PRISM v2 — Parallel Review by Independent Specialist Models

Multi-agent review protocol that eliminates confirmation bias through structured adversarial analysis. v2 adds memory — reviewers see what previous reviews found, verify whether issues were fixed, and focus on discovering what was missed.

Core Principles

"Disagreements are MORE valuable than consensus."

When 4/5 reviewers agree and 1 dissents, pay attention to that dissent.
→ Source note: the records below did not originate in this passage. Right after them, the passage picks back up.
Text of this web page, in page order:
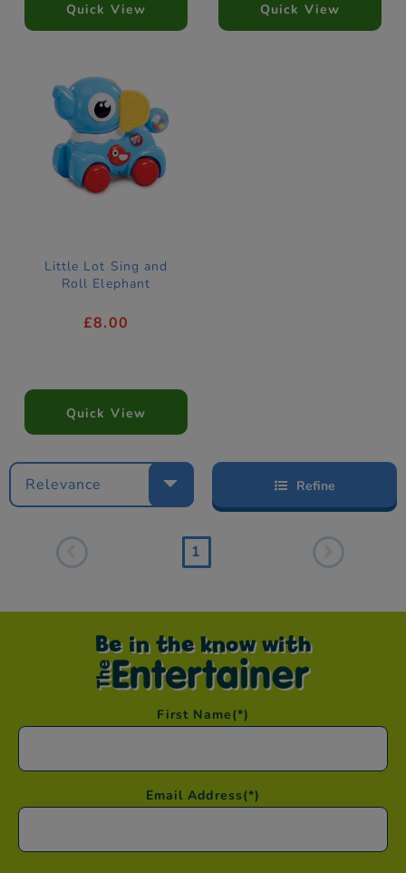
Quick View Quick View
Little Lot Sing and
Roll Elephant
£8.00
Quick View
Relevance Refine
1
Be in the know with
First Name(*)
Email Address(*)
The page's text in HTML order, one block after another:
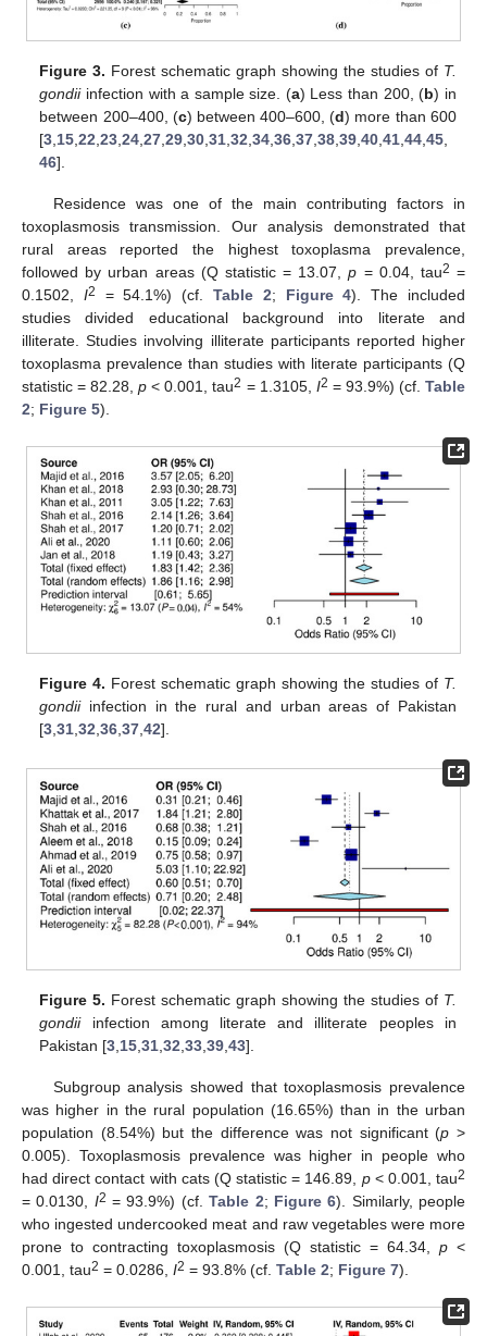
Figure 3. Forest schematic graph showing the studies of T.
gondiiinfection with a sample size. (a) Less than 200, (b) in
between 200–400, (c) between 400–600, (d) more than 600
[3,15,22,23,24,27,29,30,31,32,34,36,37,38,39,40,41,44,45,
46].
Residence was one of the main contributing factors in
toxoplasmosis transmission. Our analysis demonstrated that
rural areas reported the highest toxoplasma prevalence,
followed by urban areas (Q statistic = 13.07,p = 0.04, tau2 =
0.1502, I2 = 54.1%) (cf.Table 2; Figure 4). The included
studies divided educational background into literate and
illiterate. Studies involving illiterate participants reported higher
toxoplasma prevalence than studies with literate participants (Q
statistic = 82.28,p < 0.001, tau2 = 1.3105, I2 = 93.9%) (cf.Table
2; Figure 5).
Figure 4. Forest schematic graph showing the studies of T.
gondiiinfection in the rural and urban areas of Pakistan
[3 ,31 ,32 ,36 ,37 ,42].
Figure 5. Forest schematic graph showing the studies of T.
gondiiinfection among literate and illiterate peoples in
Pakistan [3 15 ,31 ,32 ,33 ,39 ,43].
Subgroup analysis showed that toxoplasmosis prevalence
was higher in the rural population (16.65%) than in the urban
population (8.54%) but the difference was not significant (p >
0.005). Toxoplasmosis prevalence was higher in people who
had direct contact with cats (Q statistic = 146.89, p< 0.001, tau2
= 0.0130, I2 = 93.9%) (cf.Table 2; Figure 6). Similarly, people
who ingested undercooked meat and raw vegetables were more
prone to contracting toxoplasmosis (Q statistic = 64.34, p <
0.001, tau2 = 0.0286, I2 = 93.8% (cf. Table 2; Figure 7).
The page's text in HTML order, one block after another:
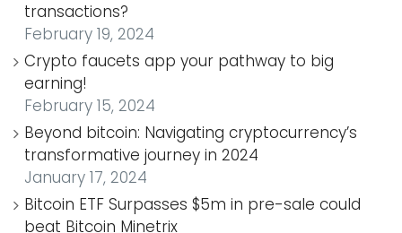
transactions?
February 19, 2024
Crypto faucets app your pathway to big
earning!
February 15, 2024
Beyond bitcoin: Navigating cryptocurrency’s
transformative journey in 2024
January 17, 2024
Bitcoin ETF Surpasses $5m in pre-sale could
beat Bitcoin Minetrix
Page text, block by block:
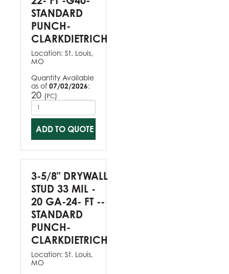
STANDARD
PUNCH-
CLARKDIETRICH
Location: St. Louis,
MO
Quantity Available
as of 07/02/2026:
20 (PC)
ADD TO QUOTE
3-5/8" DRYWALL
STUD 33 MIL -
20 GA-24- FT --
STANDARD
PUNCH-
CLARKDIETRICH
Location: St. Louis,
MO
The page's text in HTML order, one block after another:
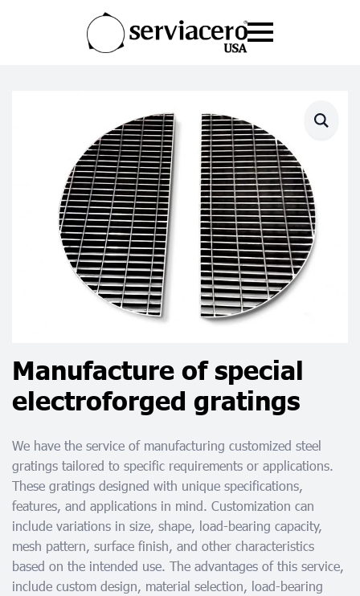
Manufacture of special
electroforged gratings
We have the service of manufacturing customized steel
gratings tailored to specific requirements or applications.
These gratings designed with unique specifications,
features, and applications in mind. Customization can
include variations in size, shape, load-bearing capacity,
mesh pattern, surface finish, and other characteristics
based on the intended use. The advantages of this service,
include custom design, material selection, load-bearing
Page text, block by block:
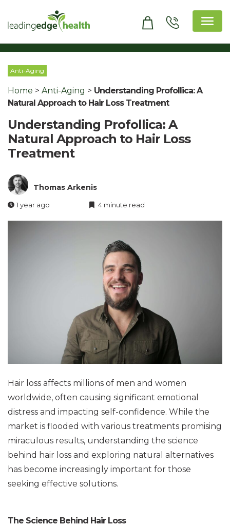
content
Anti-Aging
Home > Anti-Aging > Understanding Profollica: A
Natural Approach to Hair Loss Treatment
Understanding Profollica: A
Natural Approach to Hair Loss
Treatment
Thomas Arkenis
1 year ago 4 minute read
Hair loss affects millions of men and women
worldwide, often causing significant emotional
distress and impacting self-confidence. While the
market is flooded with various treatments promising
miraculous results, understanding the science
behind hair loss and exploring natural alternatives
has become increasingly important for those
seeking effective solutions.
The Science Behind Hair Loss
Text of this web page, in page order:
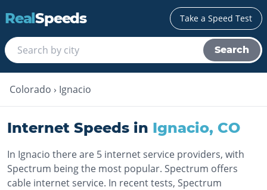
RealSpeeds Take a Speed Test
Search
Colorado › Ignacio
Internet Speeds in Ignacio, CO
In Ignacio there are 5 internet service providers, with
Spectrum being the most popular. Spectrum offers
cable internet service. In recent tests, Spectrum
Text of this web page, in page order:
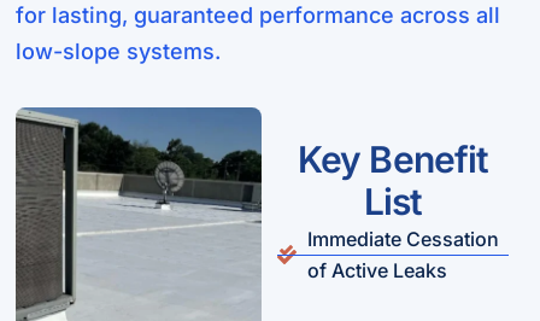
for lasting, guaranteed performance across all
low-slope systems.
Key Benefit
List
Immediate Cessation
of Active Leaks
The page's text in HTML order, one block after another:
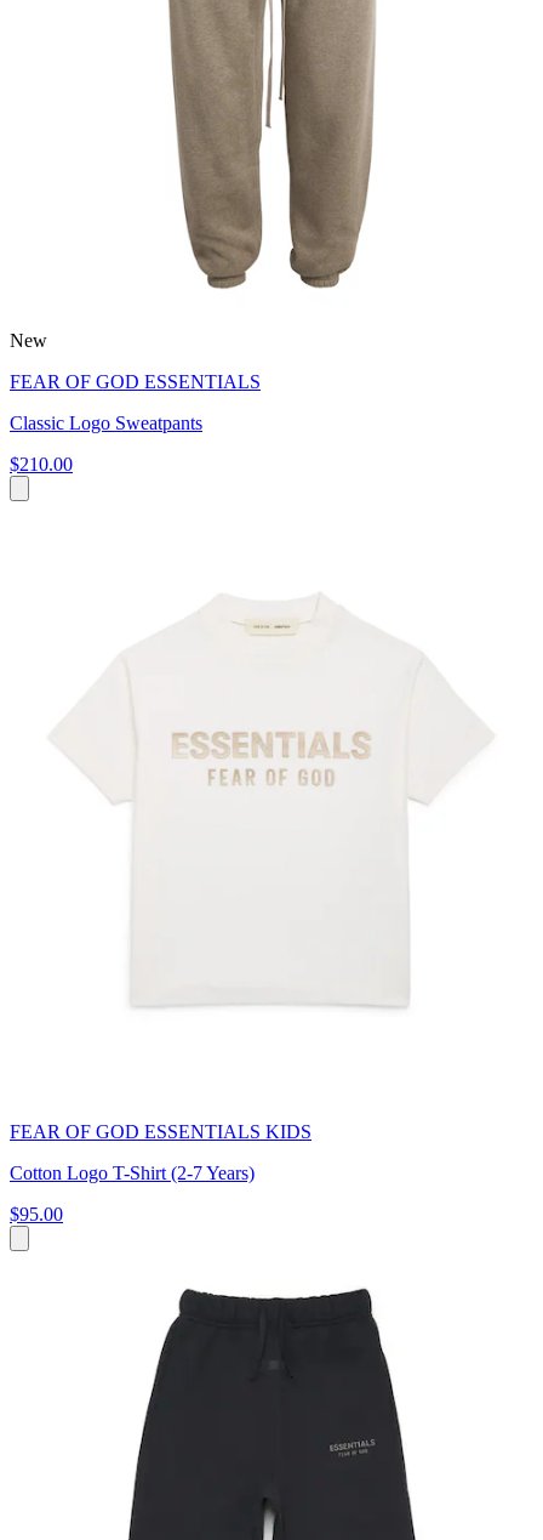
New
FEAR OF GOD ESSENTIALS
Classic Logo Sweatpants
$210.00
FEAR OF GOD ESSENTIALS KIDS
Cotton Logo T-Shirt (2-7 Years)
$95.00
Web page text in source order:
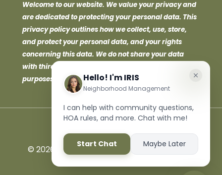
Welcome to our website. We value your privacy and
are dedicated to protecting your personal data. This
privacy policy outlines how we collect, use, store,
and protect your personal data, and your rights
concerning this data. We do not share your data
with third parties for marketing or promotional
purposes.
© 2026 Neighborhood Management Inc. All
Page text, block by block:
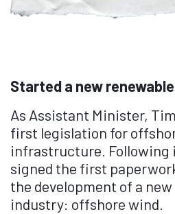
Started a new
As Assistant Minister,
first legislation for
infrastructure. Following
signed the first
the development of a
industry: offshore wind.
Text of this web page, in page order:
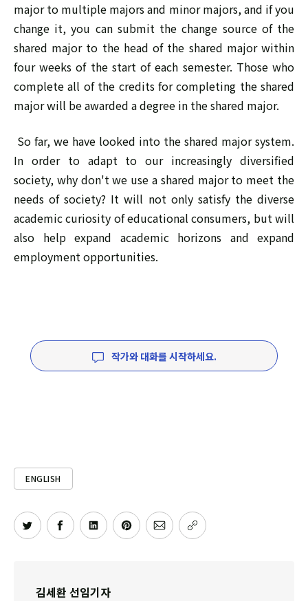
major to multiple majors and minor majors, and if you
change it, you can submit the change source of the
shared major to the head of the shared major within
four weeks of the start of each semester. Those who
complete all of the credits for completing the shared
major will be awarded a degree in the shared major.
So far, we have looked into the shared major system.
In order to adapt to our increasingly diversified
society, why don't we use a shared major to meet the
needs of society? It will not only satisfy the diverse
academic curiosity of educational consumers, but will
also help expand academic horizons and expand
employment opportunities.
작가와 대화를 시작하세요.
ENGLISH
김세환 선임기자
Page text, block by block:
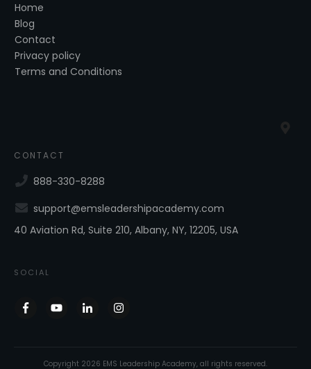
Home
Blog
Contact
Privacy policy
Terms and Conditions
CONTACT
888-330-8288
support@emsleadershipacademy.com
40 Aviation Rd, Suite 210, Albany, NY, 12205, USA
SOCIAL
Copyright 2026 EMS Leadership Academy, all rights reserved.
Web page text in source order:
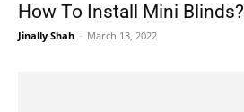
How To Install Mini Blinds?
Jinally Shah - March 13, 2022
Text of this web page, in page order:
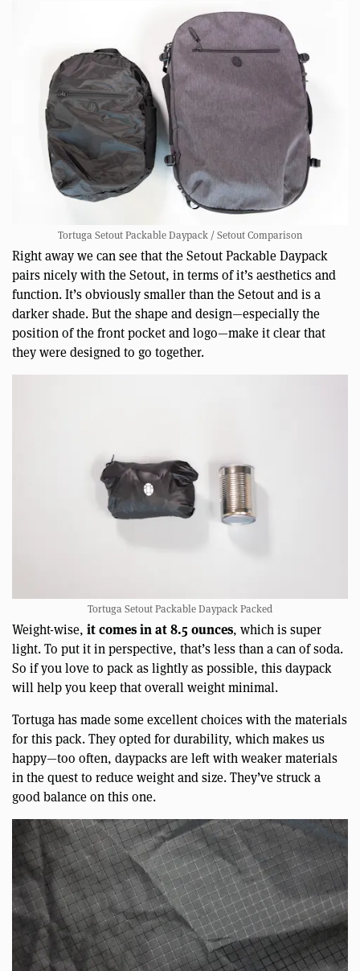
Tortuga Setout Packable Daypack / Setout Comparison
Right away we can see that the Setout Packable Daypack
pairs nicely with the Setout, in terms of it’s aesthetics and
function. It’s obviously smaller than the Setout and is a
darker shade. But the shape and design—especially the
position of the front pocket and logo—make it clear that
they were designed to go together.
Tortuga Setout Packable Daypack Packed
Weight-wise, it comes in at 8.5 ounces, which is super
light. To put it in perspective, that’s less than a can of soda.
So if you love to pack as lightly as possible, this daypack
will help you keep that overall weight minimal.
Tortuga has made some excellent choices with the materials
for this pack. They opted for durability, which makes us
happy—too often, daypacks are left with weaker materials
in the quest to reduce weight and size. They’ve struck a
good balance on this one.

"Findings without evidence are noise."

Every finding must cite a specific file, line, or command output. Assertions without citations are lowest priority.

How to Invoke PRISM

Just say it — no configuration needed:

Mode Say This Agents
Budget "Budget PRISM" / "PRISM lite" 3 specialists (Security, Performance, Devil's Advocate)
Standard "Run PRISM" / "PRISM review" 6 specialists (all except Code Reviewers)
Extended "Full PRISM audit" / "Deep audit" 8+ agents (Standard + Code Reviewers + Verification)

Options: --opus (critical decisions), --haiku (fast checks), --governance (surface stuck findings)

Examples:

"PRISM this API change"
"Budget PRISM on the auth flow"
"Full PRISM audit --governance — we've reviewed this area before"

Evidence Rules

All reviewers must follow these rules. The orchestrator includes this block in every reviewer prompt.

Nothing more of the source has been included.